Single by Cecilia Vennersten
- Released: 1995
- Songwriters: Nanne Grönvall Peter Grönvall Maria Rådsten

= Det vackraste =

"Det vackraste" (lit. "The Most Beautiful Thing" eng. "Living in a Dream") is a Swedish love song. It was originally sung by Swedish pop singer Cecilia Vennersten and finished second in the Melodifestivalen 1995, the Swedish selections for Eurovision Song Contest. The song was released as a single and stayed 47 weeks in the Swedish singles chart total, including seven weeks at number-one. It also stayed at Svensktoppen for 26 weeks during the period 29 April-21 October 1995, with 3rd place as best result there. The song was awarded a Swedish Grammy Award, Grammis, for Best Song of 1995. In Norway, "Det vackraste" peaked at number 2.

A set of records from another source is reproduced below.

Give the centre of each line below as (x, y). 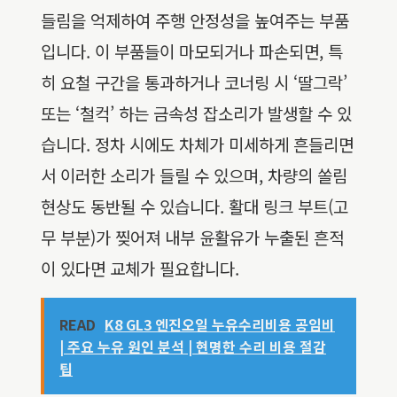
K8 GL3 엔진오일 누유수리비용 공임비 (220, 325)
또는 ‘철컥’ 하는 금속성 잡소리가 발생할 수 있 (196, 113)
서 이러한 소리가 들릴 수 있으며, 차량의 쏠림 (194, 175)
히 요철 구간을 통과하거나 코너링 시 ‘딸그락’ (194, 82)
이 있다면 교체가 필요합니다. (140, 269)
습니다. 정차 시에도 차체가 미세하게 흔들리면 (197, 144)
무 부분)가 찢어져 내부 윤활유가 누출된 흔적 (192, 237)
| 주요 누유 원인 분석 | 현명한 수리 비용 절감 (193, 347)

The song is written by Nanne Grönvall, Peter Grönvall and Maria Rådsten. They also form the pop group One More Time, and they recorded the song with English lyrics in 1997, called "Living in a Dream".

In 1999, Belgian artist Dana Winner recorded another English version of the song, now named "I'll Sing a Song Today", about nature.

In 2005, ten years after the original performance by Cecilia Vennersten, a cover version of the original lyrics was recorded by Swedish dansband and schlager singer Lotta Engberg on her album Kvinna & man.

==Chart==

===Weekly charts===

| Chart (1995–1996) | Peak position |
|---|---|
| Europe (Eurochart Hot 100) | 40 |
| Norway (VG-lista) | 2 |
| Sweden (Sverigetopplistan) | 1 |

===Year-end charts===

| Chart (1995) | Position |
|---|---|
| Sweden (Topplistan) | 3 |

==Certifications==

| Region | Certification | Certified units/sales |
| Sweden (GLF) | Platinum | 50,000^{^} |
^{^} Shipments figures based on certification alone.